ACTIVITY: Leave out all pictures. Return exactly the lines from the top of the material through the line containing "Innovation. Established As".

-.-.-

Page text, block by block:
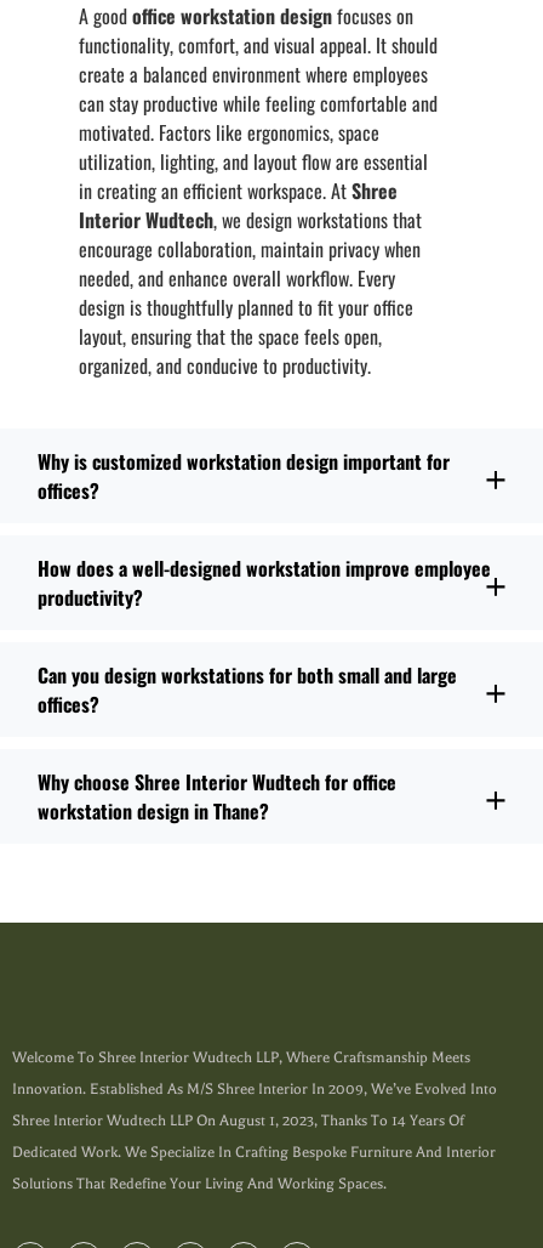
A goodoffice workstation designfocuses on
functionality, comfort, and visual appeal. It should
create a balanced environment where employees
can stay productive while feeling comfortable and
motivated. Factors like ergonomics, space
utilization, lighting, and layout flow are essential
in creating an efficient workspace. AtShree
Interior Wudtech, we design workstations that
encourage collaboration, maintain privacy when
needed, and enhance overall workflow. Every
design is thoughtfully planned to fit your office
layout, ensuring that the space feels open,
organized, and conducive to productivity.
Why is customized workstation design important for
offices?
How does a well-designed workstation improve employee
productivity?
Can you design workstations for both small and large
offices?
Why choose Shree Interior Wudtech for office
workstation design in Thane?
Welcome To Shree Interior Wudtech LLP, Where Craftsmanship Meets
Innovation. Established As M/s Shree Interior In 2009, We’ve Evolved Into
Shree Interior Wudtech LLP On August 1, 2023, Thanks To 14 Years Of
Dedicated Work. We Specialize In Crafting Bespoke Furniture And Interior
Solutions That Redefine Your Living And Working Spaces.
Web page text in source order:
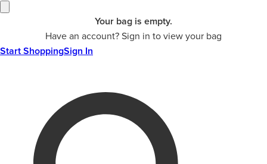
Your bag is empty.
Have an account? Sign in to view your bag
Start ShoppingSign In
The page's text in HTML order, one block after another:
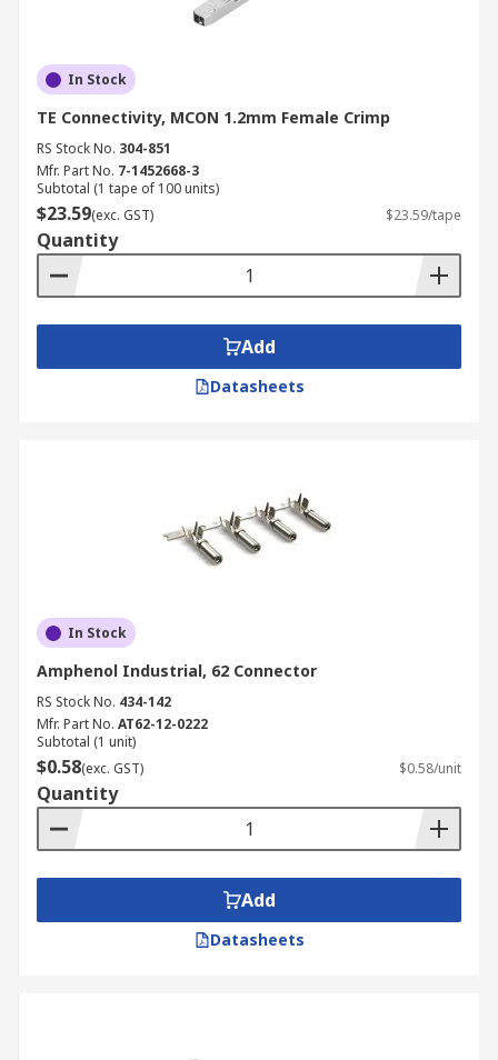
In Stock
TE Connectivity, MCON 1.2mm Female Crimp
RS Stock No. 304-851
Mfr. Part No. 7-1452668-3
Subtotal (1 tape of 100 units)
$23.59(exc. GST) $23.59/tape
Quantity
Add
Datasheets
In Stock
Amphenol Industrial, 62 Connector
RS Stock No. 434-142
Mfr. Part No. AT62-12-0222
Subtotal (1 unit)
$0.58(exc. GST) $0.58/unit
Quantity
Add
Datasheets
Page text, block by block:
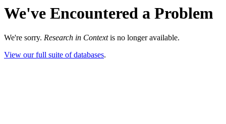
We've Encountered a Problem
We're sorry. Research in Contextis no longer available.
View our full suite of databases.

-.-.-

EXERCISE RESULT:
Page text, block by block:
A goodoffice workstation designfocuses on
functionality, comfort, and visual appeal. It should
create a balanced environment where employees
can stay productive while feeling comfortable and
motivated. Factors like ergonomics, space
utilization, lighting, and layout flow are essential
in creating an efficient workspace. AtShree
Interior Wudtech, we design workstations that
encourage collaboration, maintain privacy when
needed, and enhance overall workflow. Every
design is thoughtfully planned to fit your office
layout, ensuring that the space feels open,
organized, and conducive to productivity.
Why is customized workstation design important for
offices?
How does a well-designed workstation improve employee
productivity?
Can you design workstations for both small and large
offices?
Why choose Shree Interior Wudtech for office
workstation design in Thane?
Welcome To Shree Interior Wudtech LLP, Where Craftsmanship Meets
Innovation. Established As M/s Shree Interior In 2009, We’ve Evolved Into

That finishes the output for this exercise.